桜の花の季節は終わり、葉桜、そして新緑で街角が彩られるようになってきた。午前中で雨は上がり、昼過ぎには青空が広がり太陽も顔を出したので、北浦和まで用事を済ませに出かけた。最近、度々立ち寄っている北浦和。想い出の地も、こうちょくちょく出向いては、有難味が薄れてしまうかもしれない。
そこで、かつての駅前散歩コースを歩いてみた。以前の家の前から、ハナちゃんの事故現場を通り、北浦和公園へ。噴水をぐるっと回って埼大通りに。4月の終わりから5月にかけて、この通りの欅並木は一年の中で最も美しい。数年前、枝を剪定され貧相になってしまったことがあったが、勢いを取り戻し、路をトンネルのように覆っている。いつものように通りのCDショップに入る。ありそうにもないThe Kinksの新譜を探してみたが、旧譜すら1枚も売っていなかった。
この店の横から、北浦和銀座商店街へ曲がる。都内の人ごみ、雑踏は大嫌いだが、ここの程度であれば、逆にほっとする。人間の感性なんて、いい加減なものだ。商店街の突き当たりは、ショッピングセンター。倒産も危ぶまれた会社だが、何とか持ち直したようで、食品売り場は23時まで営業するとの横断幕が出ていた。僕が出て行くと、この街は便利になるようだ。
そして県庁地方庁舎の横へ。以前、花壇の中で野良猫が暮らしていた。ハナちゃんが生きていた頃は、「家にはもう猫がいるからゴメン」とつぶやきながら通り過ぎた。ハナちゃんが死んだ後、この猫を拾おうかとも思ったけれど、決心が付かないうちに小太郎がやって来た。今、猫たちがいたところには、「物を置くな」というお役所風の貼り紙がある。
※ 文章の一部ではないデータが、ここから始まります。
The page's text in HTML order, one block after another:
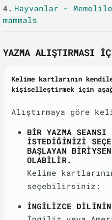
4. Hayvanlar -
mammals
YAZMA ALIŞTIRMASI
Kelime kartlarının
kişiselleştirmek için
Alıştırmaya göre
BIR YAZMA SEANSI
ISTEDIĞINIZI
BAŞLAYAN
OLABILIR.
Kelime
seçebilirsiniz:
İNGILIZCE
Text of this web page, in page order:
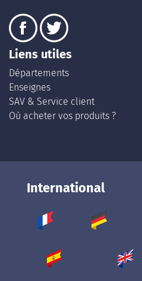
Liens utiles
Départements
Enseignes
SAV & Service client
Où acheter vos produits ?
International
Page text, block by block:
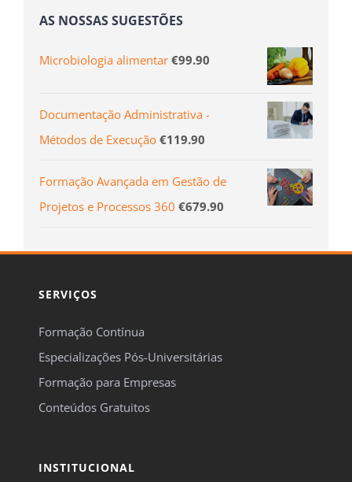
AS NOSSAS SUGESTÕES
Microbiologia alimentar €99.90
Documentação Administrativa -
Métodos de Execução €119.90
Formação Avançada em Gestão de
Projetos e Processos 360 €679.90
SERVIÇOS
Formação Contínua
Especializações Pós-Universitárias
Formação para Empresas
Conteúdos Gratuitos
INSTITUCIONAL
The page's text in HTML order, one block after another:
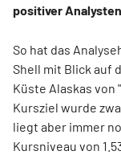
positiver
So hat das
Shell mit Blick auf
Küste Alaskas von
Kursziel wurde
liegt aber immer
Kursniveau von
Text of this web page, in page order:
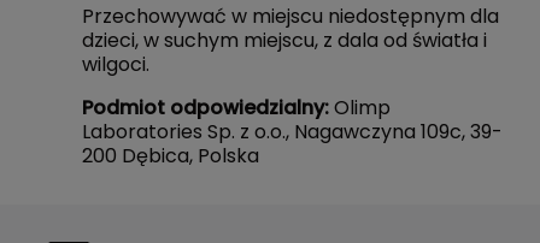
Przechowywać w miejscu niedostępnym dla
dzieci, w suchym miejscu, z dala od światła i
wilgoci.
Podmiot odpowiedzialny:Olimp
Laboratories Sp. z o.o., Nagawczyna 109c, 39-
200 Dębica, Polska
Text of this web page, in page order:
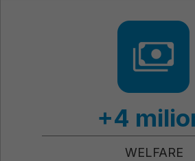
+4
WELFARE
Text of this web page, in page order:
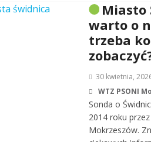
Miasto
warto o
trzeba
30 kwietnia,
WTZ PSONI
Sonda o
2014 roku
Mokrzeszów.
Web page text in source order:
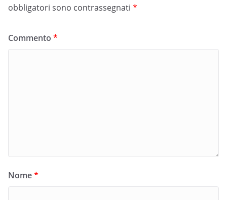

ちょっとだけ、お役所を弁護すると、「物」とは餌のことで、猫を物扱いしているわけではないようだ。
最後に線路に架かった歩道橋を渡り、平和通り商店街から駅前に出る。以前は、ひとつ南寄りの橋を使っていたのだが、老朽化のため取り壊されてしまった。あの橋の上から、眼下に街並みを眺め、「ここに僕とハナちゃんが住んでいるんだな」と、のんび り生活感を噛みしめていた。懐かしい、というほどには遠くない想い出だ。